I'm working on a general version of the problem linked here.
To quote the original:
Suppose =10 married couples are invited to a bridge party. Bridge partners are chosen at random, without regard to gender. What is the probability that no one will be paired with his or her spouse?
The approach that the original poster uses is the inclusion-exclusion principle which makes sense. However, I'm not really understanding how they end up at their final equation:
$P=\sum_{k=1}^{10}(-1)^{k+1}\binom{10}{k}\frac{(20-2k)!}{20!}\prod_{j=0}^{k-1}(20-j) = \sum_{k=1}^{10}(-1)^{k+1}\binom{10}{k}\frac{(20-2k)!}{20!}\frac{20!!}{(20-2k)!!}$
More specifically, how I'm thinking of modelling this problem is that you line up all the individuals in a given order. Index these people by their position in the line, starting at 1. Then the couples formed are (1,2), (3,4), (5,6), etc. There are $20!$ such orders.

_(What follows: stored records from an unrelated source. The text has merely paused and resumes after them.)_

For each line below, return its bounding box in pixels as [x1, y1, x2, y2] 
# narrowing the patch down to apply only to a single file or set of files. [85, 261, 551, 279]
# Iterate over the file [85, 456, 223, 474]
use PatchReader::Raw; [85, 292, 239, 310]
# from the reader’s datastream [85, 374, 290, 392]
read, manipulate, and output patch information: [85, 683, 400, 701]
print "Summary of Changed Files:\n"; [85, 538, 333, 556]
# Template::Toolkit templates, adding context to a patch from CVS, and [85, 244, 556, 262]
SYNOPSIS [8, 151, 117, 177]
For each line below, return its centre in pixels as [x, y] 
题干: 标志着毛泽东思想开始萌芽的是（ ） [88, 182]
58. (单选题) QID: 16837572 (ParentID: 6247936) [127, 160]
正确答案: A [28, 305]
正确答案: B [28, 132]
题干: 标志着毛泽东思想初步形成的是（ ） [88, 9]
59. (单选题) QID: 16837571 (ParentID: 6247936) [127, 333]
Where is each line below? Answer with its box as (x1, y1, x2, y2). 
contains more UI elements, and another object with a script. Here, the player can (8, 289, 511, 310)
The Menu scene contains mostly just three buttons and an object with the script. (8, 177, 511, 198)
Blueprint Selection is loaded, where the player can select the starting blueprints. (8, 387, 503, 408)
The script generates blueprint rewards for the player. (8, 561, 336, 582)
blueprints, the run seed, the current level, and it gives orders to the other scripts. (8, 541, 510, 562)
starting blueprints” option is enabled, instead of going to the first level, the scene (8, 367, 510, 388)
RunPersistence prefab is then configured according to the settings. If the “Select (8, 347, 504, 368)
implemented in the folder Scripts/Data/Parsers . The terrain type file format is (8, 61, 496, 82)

Let $O$ be the set of all orderings. Let $ON$ be the set of permutations in which no spouses are together. Let $O_i$ be the set of all orders in which the $i^{th}$ couple are spouses. Then to find the number of orderings in which no couples are spouses, we can compute:
$|ON| = |O| - |\cup_{i=1}^{i=10}|$
Clearly $|O| = 20!$. Computing $|\cup_{i=1}^{i=10}|$ is where I need the inclusion exclusion principle:
$|\cup_{i=1}^{i=10}| = \sum_{i = 1}^{10}|A_i| - \sum_{1 \leq i < j \leq 10}|A_i \cap A_j| + ... + (-1)^{n-1}|\cap_{i=1}^{10}A_i|$
I agree with the original poster that the $n^{th}$ term/summation of the above equation should be computed as:
${10 \choose n}2^n\frac{10!}{(10-n)!}*(20-2n)!$
Here ${10 \choose n}$ is the number of different groups of $n$ couples we can fix to be spouses, $2^k$ is the ways each of these couples can be ordered, $\frac{10!}{(10-n)!}$ is the number of positions these couples can take among the $10$ couples, and the finally $(20-2n)!$ are the number of permutations of the other - not necessarily matched - couples. Then using the inclusion exclusion principle I would end up with the summation:
$|\cup_{i=1}^{i=10}| = (-1)^{n+1}\sum_{i = 1}^{10}{10 \choose n}2^n\frac{10!}{(10-n)!}*(20-2n)!$
However I'm lost as to how this is equivalent to the original poster's equation above, and it gets a very different numerical answer. Where am I going wrong here?